Campbell then came across a California duo called 2 Live Crew. The early iteration of the group was very different from what the group would become. Their first single “Revelation” and didn’t contain a single bad word. “It was a ‘conscience’ record,” Campbell remembers. The record’s uplifting message wasn’t exactly setting the charts on fire. Not to mention the group’s lack of showmanship. “These guys were boring on stage,” he says.

The 2 Live Crew’s “As Nasty as They Want to Be” is a watershed album in hip hop history. It stands to this day as arguably the dirtiest record ever laid to tape, or at least one that millions of kids heard.

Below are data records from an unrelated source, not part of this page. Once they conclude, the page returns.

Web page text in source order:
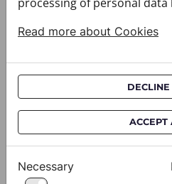
Cravat CROATA AuHRum
$682.00
Read more about Cookies
ACCEPT
Necessary
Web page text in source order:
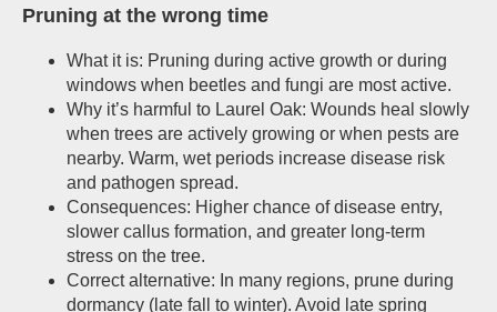
Pruning at the wrong time
What it is: Pruning during active growth or during
windows when beetles and fungi are most active.
Why it’s harmful to Laurel Oak: Wounds heal slowly
when trees are actively growing or when pests are
nearby. Warm, wet periods increase disease risk
and pathogen spread.
Consequences: Higher chance of disease entry,
slower callus formation, and greater long-term
stress on the tree.
Correct alternative: In many regions, prune during
dormancy (late fall to winter). Avoid late spring
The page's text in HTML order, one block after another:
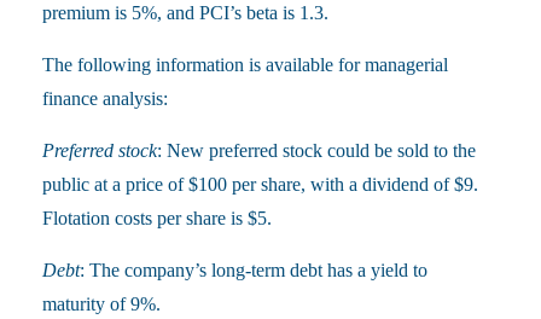
premium is 5%, and PCI’s beta is 1.3.
The following information is available for managerial
finance analysis:
Preferred stock: New preferred stock could be sold to the
public at a price of $100 per share, with a dividend of $9.
Flotation costs per share is $5.
Debt: The company’s long-term debt has a yield to
maturity of 9%.

What made it relevant, aside from the fact it contains enormously catchy beats and rhymes (albeit stolen for the most part), is it was for a period of time declared “legally obscene.” In their infinite wisdom, the state of Florida made the act of selling this album an arrest-able offense, an enormously controversial measure that exploded in their faces like a Luther Campbell facial once they realized people will automatically defy the norm and acquire anything they are told they cannot have (the “banned” album moved 2 million copies)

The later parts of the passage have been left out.